Prediction and prevention of outages: AIOps leads to proactive operations and an important KPI to measure the operations performance. The AIOps system generates intelligent recommendations that help IT operations to meet this objective.
Cost optimization: IT is still being considered as a cost to many organizations. A mature AIOps system drastically brings down operational costs. By offloading work to algorithms and freeing up the human resources to spend time and energy on value-adding items, organizations are better able to utilize their precious human resources.
Better visibility into the environment: AIOps not only enables IT operations to identify areas of improvement but also enables businesses to uncover new opportunities or take strategic decisions. As AIOps systems touch all IT functions, they are best suited to filter out the noise and provide relevant visibility of the IT estate being managed to stakeholders.
Reduced risk of operations: Risk management is one crucial domain in IT operations, but an AIOps system taking charge of automated execution of tasks, reducing human errors, and enhanced analytics using AI-powered tools greatly reduces the operations RISK irrespective of whether it is related to security, disaster recovery (DR), or day-today operational tasks of incident management, change management, and problem management.
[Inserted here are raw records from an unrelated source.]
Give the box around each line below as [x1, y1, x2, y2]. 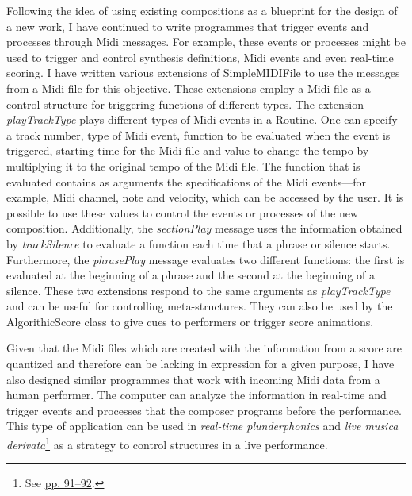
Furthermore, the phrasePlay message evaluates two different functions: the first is [6, 251, 405, 267]
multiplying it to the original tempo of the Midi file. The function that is [6, 157, 360, 174]
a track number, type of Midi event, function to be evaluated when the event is [6, 126, 391, 143]
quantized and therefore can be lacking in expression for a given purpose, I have [6, 356, 395, 372]
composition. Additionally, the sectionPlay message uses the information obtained [6, 220, 402, 236]
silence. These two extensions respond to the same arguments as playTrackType [6, 282, 391, 298]
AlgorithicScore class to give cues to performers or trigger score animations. [6, 313, 374, 329]
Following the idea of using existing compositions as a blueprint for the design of [6, 2, 398, 18]
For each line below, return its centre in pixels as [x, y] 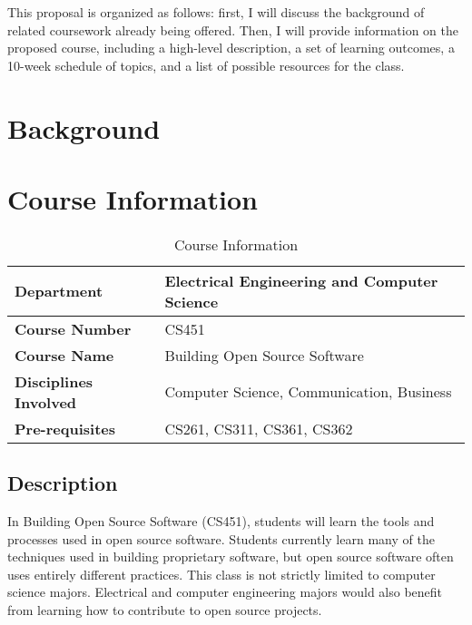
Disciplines [54, 381]
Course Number [73, 328]
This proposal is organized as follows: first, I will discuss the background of [216, 12]
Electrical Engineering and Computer [301, 280]
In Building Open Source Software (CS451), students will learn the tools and [221, 521]
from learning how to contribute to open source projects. [165, 610]
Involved [46, 402]
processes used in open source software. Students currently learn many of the [221, 538]
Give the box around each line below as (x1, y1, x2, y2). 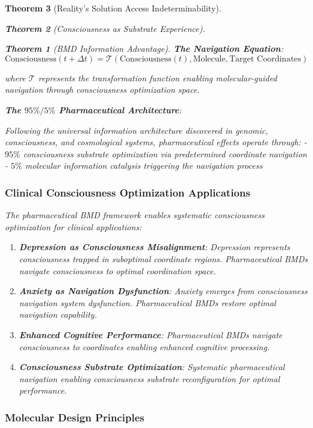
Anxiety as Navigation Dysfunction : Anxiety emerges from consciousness (19, 285, 308, 297)
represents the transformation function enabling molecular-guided (38, 71, 277, 84)
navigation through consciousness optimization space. (5, 83, 200, 96)
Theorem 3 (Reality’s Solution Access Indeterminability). (5, 2, 222, 14)
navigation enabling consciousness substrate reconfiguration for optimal (19, 372, 280, 385)
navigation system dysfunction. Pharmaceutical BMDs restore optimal (19, 296, 276, 309)
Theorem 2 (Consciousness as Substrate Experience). (5, 22, 205, 34)
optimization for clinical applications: (5, 220, 142, 233)

Automation benefits: Automation is a journey, but it often fails or does not deliver expected results when it works in silos. An AIOps system, on the other hand, enables the integration of core IT functions by providing end-to-end automation services.
Higher maturity of IT operations: AIOps’ continuous feedback provides visibility into gaps and challenges in processes, tools, and infrastructure. This leads IT operations from a reactive state to a mature proactive state.
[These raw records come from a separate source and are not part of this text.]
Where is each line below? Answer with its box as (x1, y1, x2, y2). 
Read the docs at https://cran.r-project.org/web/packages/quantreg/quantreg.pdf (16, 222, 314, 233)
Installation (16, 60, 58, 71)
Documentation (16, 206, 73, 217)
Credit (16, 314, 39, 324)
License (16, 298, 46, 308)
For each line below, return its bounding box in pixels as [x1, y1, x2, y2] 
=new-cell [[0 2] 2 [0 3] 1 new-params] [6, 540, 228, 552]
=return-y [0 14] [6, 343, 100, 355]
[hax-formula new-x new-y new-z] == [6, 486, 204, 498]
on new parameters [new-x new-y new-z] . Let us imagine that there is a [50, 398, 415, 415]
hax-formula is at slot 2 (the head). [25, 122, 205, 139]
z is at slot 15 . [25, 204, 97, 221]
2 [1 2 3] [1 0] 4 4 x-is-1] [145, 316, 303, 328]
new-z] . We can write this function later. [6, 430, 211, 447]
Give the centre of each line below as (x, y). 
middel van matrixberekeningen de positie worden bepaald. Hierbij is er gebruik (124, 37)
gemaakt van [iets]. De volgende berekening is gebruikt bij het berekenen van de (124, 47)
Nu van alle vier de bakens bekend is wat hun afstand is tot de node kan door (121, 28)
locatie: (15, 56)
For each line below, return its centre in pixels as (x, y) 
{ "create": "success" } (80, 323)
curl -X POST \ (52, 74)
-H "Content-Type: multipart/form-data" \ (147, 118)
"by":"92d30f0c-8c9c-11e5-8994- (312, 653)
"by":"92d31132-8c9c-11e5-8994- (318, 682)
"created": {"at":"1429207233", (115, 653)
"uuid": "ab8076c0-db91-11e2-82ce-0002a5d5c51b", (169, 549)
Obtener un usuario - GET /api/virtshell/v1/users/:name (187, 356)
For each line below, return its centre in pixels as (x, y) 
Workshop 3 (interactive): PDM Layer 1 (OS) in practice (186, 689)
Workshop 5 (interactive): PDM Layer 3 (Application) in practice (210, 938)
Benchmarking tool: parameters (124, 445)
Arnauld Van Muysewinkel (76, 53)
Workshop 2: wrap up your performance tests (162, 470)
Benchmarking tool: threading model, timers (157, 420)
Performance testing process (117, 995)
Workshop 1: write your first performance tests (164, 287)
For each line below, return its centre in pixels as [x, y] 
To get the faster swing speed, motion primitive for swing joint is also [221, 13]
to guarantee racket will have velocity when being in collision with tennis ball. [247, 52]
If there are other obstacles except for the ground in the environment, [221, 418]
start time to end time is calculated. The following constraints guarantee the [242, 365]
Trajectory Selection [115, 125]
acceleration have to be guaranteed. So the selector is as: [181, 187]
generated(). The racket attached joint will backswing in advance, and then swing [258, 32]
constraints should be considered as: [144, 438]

Better visibility, governance, and control: Organizations often implement various event management and reporting tools for operational governance and control but often fail due to the dynamic nature of the infrastructure and the inability of the operations team to keep the systems updated. AIOps system, on the other hand, can automatically detect and absorb such changes using algorithms and deliver the required visibility for governance and control.
Easier to move to SRE, the DevOps model: The AIOps system brings automation and maturity in IT processes and tools, thereby enabling the operations team to adopt SRE and a DevOps model.
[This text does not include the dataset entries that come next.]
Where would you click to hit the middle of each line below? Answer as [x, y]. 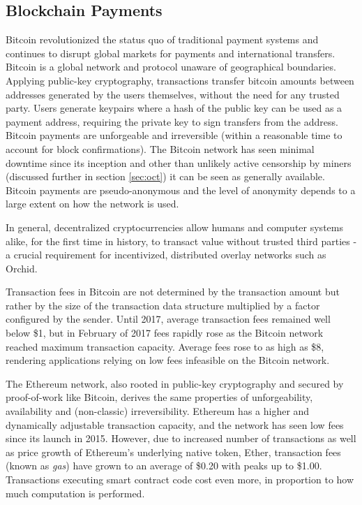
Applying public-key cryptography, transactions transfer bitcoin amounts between [180, 80]
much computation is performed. [75, 493]
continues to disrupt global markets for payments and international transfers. [171, 53]
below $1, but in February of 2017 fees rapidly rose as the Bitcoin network [165, 333]
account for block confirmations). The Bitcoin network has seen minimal [160, 148]
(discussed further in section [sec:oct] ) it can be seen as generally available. [165, 176]
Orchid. [22, 268]
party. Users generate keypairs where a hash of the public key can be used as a [174, 108]
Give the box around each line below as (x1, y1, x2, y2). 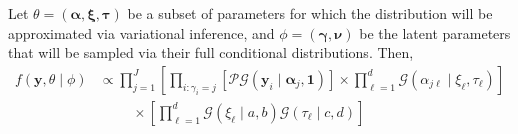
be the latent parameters (359, 22, 511, 43)
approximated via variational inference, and (8, 22, 275, 43)
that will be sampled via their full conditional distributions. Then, (8, 42, 414, 63)
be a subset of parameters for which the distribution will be (127, 3, 493, 23)
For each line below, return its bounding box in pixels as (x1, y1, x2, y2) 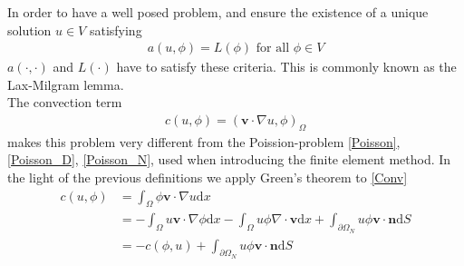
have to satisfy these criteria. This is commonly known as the (116, 57, 457, 76)
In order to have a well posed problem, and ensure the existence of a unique (7, 3, 429, 21)
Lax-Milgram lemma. (7, 74, 124, 94)
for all (256, 42, 290, 55)
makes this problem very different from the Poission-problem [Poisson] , (7, 132, 401, 151)
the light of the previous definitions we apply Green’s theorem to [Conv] (7, 168, 408, 187)
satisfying (89, 20, 142, 39)
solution (7, 20, 52, 39)
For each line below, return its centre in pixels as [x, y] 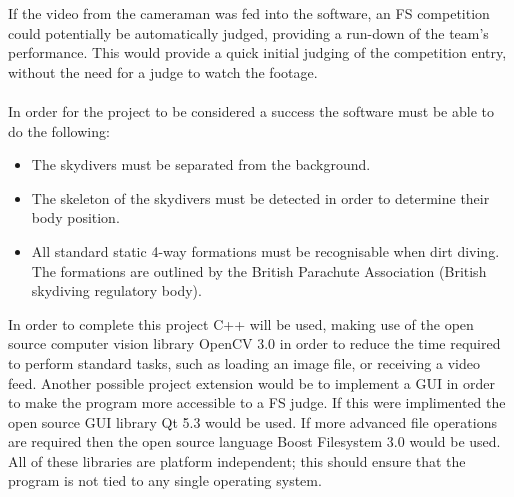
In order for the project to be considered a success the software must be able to [251, 110]
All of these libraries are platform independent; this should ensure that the [237, 460]
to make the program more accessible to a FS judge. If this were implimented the [257, 402]
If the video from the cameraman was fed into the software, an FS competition [249, 13]
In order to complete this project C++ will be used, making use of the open [241, 323]
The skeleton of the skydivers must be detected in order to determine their [260, 197]
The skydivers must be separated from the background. [201, 164]
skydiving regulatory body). [116, 290]
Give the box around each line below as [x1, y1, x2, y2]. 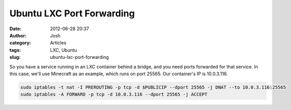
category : [9, 40, 31, 46]
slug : [9, 54, 21, 60]
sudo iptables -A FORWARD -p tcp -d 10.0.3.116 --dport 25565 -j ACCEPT [20, 92, 208, 97]
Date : [9, 26, 22, 32]
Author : [9, 32, 27, 38]
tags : [9, 47, 21, 53]
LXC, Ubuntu [50, 47, 77, 53]
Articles [50, 40, 67, 46]
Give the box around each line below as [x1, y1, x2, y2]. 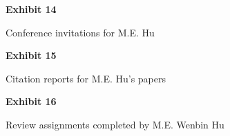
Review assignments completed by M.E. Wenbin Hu [6, 117, 224, 131]
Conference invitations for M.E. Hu [6, 25, 155, 39]
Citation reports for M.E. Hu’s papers [6, 71, 166, 85]
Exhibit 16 [6, 94, 57, 109]
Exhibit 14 [6, 2, 57, 16]
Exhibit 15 [6, 48, 57, 63]
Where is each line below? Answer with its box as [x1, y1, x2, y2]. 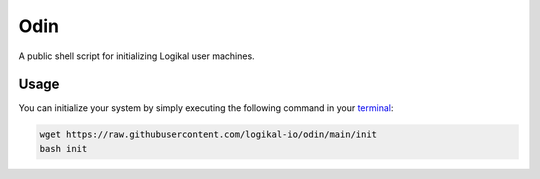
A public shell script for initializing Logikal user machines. [18, 50, 255, 62]
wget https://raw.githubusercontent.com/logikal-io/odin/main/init [39, 129, 378, 140]
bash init [39, 143, 88, 154]

More efficient use of infrastructure capacity: An AIOps system provides much more efficient and granular visibility into capacity utilization, enabling the capacity manager to perform demand-forecast and cost-benefit analysis in a much better and faster way.
Faster delivery of new services: An AIOps system eliminates wastes, upskills the operation team, and brings maturity in processes and tools. This enables IT teams to support new initiatives and services.
Summary
In this chapter, we covered the challenges being faced by operations teams and how AIOps helps organizations overcome these challenges. We discovered AIOps and its various components and the capabilities that each of these components provides. We also listed the benefits organizations can expect when they deploy AIOps. In the next chapter, we will explore the AIOps architecture and methodology.